Grid search in combination with cross validation approximates the optimum hyperparameter setting by systematically testing all combinations of a grid of hyperparameter values.

In [15]:
parameters = {'kernel':['linear', 'rbf', 'poly', 'sigmoid'], 'C':[0.1, 1, 10, 100], 'gamma': [1,0.1,0.01,0.001]}
svc = svm.SVC()
clf = GridSearchCV(svc, parameters)
clf.fit(X, y)
GridSearchCV(estimator=svc, param_grid=parameters)
sorted(clf.cv_results_.keys())

['mean_fit_time',
 'mean_score_time',
 'mean_test_score',
 'param_C',
 'param_gamma',
 'param_kernel',
 'params',
 'rank_test_score',
 'split0_test_score',
 'split1_test_score',
 'split2_test_score',
 'split3_test_score',
 'split4_test_score',
 'std_fit_time',
 'std_score_time',
 'std_test_score']

In [16]:
df = pd.DataFrame.from_dict(clf.cv_results_)
df[[
 'mean_test_score',
 'param_C',
 'param_kernel',
 'param_gamma',
 'std_test_score']].sort_values([
 'mean_test_score',
 'std_test_score',
 'param_kernel'],ascending=False).head(15)

Unnamed: 0,mean_test_score,param_C,param_kernel,param_gamma,std_test_score
33,0.966667,10.0,rbf,1.0,0.029814
53,0.966667,100.0,rbf,0.1,0.029814
49,0.966667,100.0,rbf,1.0,0.042164
50,0.966667,100.0,poly,1.0,0.042164
48,0.966667,100.0,linear,1.0,0.042164
52,0.966667,100.0,linear,0.1,0.042164
56,0.966667,100.0,linear,0.01,0.042164
60,0.966667,100.0,linear,0.001,0.042164
55,0.96,100.0,sigmoid,0.1,0.038873
32,0.96,10.0,linear,1.0,0.038873


The linear kernel with $C=1$ is not among the champions, so we did not so good in the initial fixed setting.

Recall the definition of [kernel functions](https://scikit-learn.org/dev/modules/svm.html#svm-kernels).
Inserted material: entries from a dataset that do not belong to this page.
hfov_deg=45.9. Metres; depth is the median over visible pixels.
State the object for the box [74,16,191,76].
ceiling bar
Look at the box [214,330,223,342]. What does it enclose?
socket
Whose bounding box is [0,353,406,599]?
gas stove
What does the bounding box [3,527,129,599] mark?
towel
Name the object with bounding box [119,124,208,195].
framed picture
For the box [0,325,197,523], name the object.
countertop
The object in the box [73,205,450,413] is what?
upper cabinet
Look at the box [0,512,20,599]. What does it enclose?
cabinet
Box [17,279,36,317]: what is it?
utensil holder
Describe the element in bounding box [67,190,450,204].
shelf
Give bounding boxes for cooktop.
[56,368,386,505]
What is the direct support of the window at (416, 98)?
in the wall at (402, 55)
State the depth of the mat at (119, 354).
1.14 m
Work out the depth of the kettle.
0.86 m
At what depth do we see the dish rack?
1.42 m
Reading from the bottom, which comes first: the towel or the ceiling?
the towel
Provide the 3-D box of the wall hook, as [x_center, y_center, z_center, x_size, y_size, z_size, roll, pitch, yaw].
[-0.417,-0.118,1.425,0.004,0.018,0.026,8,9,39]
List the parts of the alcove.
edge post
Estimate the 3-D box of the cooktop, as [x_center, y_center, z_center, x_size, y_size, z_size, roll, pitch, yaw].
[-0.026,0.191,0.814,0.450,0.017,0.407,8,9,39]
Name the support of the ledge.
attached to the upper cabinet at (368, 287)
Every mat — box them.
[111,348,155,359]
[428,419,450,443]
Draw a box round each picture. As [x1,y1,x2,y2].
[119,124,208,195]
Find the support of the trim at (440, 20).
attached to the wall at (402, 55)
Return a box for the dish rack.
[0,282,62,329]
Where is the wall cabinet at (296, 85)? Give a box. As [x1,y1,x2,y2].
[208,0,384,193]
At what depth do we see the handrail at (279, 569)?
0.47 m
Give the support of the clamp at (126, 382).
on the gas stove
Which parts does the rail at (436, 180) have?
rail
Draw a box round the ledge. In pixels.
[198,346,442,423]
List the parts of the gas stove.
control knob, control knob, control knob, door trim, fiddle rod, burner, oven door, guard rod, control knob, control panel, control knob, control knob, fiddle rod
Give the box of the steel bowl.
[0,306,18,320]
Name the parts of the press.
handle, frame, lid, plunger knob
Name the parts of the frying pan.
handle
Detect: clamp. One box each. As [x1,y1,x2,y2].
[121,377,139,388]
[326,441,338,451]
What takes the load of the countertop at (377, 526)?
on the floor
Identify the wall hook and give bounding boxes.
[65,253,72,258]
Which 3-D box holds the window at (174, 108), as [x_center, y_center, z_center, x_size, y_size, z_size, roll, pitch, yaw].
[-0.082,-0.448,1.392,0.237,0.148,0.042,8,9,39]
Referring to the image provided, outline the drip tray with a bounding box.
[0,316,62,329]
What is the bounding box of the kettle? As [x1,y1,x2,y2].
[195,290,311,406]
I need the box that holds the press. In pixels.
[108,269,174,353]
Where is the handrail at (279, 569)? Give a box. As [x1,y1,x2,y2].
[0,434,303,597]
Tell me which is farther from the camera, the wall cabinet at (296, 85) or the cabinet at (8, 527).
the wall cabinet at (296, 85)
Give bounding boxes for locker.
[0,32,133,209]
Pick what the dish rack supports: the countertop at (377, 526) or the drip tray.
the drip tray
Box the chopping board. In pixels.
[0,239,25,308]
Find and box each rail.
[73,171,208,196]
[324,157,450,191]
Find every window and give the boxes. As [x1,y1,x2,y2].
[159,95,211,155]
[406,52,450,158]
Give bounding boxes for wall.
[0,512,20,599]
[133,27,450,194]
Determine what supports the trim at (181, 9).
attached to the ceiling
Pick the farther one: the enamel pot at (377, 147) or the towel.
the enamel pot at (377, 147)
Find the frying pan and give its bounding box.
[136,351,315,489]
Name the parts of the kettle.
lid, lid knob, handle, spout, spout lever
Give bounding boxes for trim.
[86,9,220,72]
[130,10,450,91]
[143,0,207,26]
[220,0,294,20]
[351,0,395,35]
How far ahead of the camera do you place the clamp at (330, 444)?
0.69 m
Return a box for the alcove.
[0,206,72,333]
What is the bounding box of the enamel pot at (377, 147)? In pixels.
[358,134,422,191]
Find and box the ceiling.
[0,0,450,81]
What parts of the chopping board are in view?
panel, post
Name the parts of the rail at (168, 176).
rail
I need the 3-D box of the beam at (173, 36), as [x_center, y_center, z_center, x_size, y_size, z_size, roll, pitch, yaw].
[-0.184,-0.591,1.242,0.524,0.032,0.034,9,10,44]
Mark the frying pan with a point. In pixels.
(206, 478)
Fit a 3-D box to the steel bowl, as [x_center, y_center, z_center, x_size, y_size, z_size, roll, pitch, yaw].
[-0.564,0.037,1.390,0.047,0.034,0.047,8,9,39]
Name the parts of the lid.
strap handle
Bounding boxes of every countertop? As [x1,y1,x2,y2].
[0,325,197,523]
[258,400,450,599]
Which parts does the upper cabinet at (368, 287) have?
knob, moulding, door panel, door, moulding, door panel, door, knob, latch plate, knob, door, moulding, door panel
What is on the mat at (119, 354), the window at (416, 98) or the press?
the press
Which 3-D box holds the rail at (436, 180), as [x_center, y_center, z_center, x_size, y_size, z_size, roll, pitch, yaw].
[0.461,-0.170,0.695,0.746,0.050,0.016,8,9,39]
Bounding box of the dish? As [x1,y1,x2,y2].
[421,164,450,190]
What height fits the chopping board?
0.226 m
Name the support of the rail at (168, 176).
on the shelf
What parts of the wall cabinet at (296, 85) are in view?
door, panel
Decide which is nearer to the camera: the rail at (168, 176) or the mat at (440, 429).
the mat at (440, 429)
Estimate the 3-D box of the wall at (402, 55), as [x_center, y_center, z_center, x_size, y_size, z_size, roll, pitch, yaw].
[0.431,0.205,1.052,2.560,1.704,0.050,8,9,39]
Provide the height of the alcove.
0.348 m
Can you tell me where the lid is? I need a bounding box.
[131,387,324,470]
The parameter $\gamma$ is not used in the linear kernel. Since $\gamma$ does not matter here, the best linear kernel with $C=10$ comes in four equally good paramerizations with $\gamma \in \{1,0.1,0.01,0.001\}$ (all ignored). Testing them adds to training time and is the drawback of using the grid search library instead of programming nested loops manually.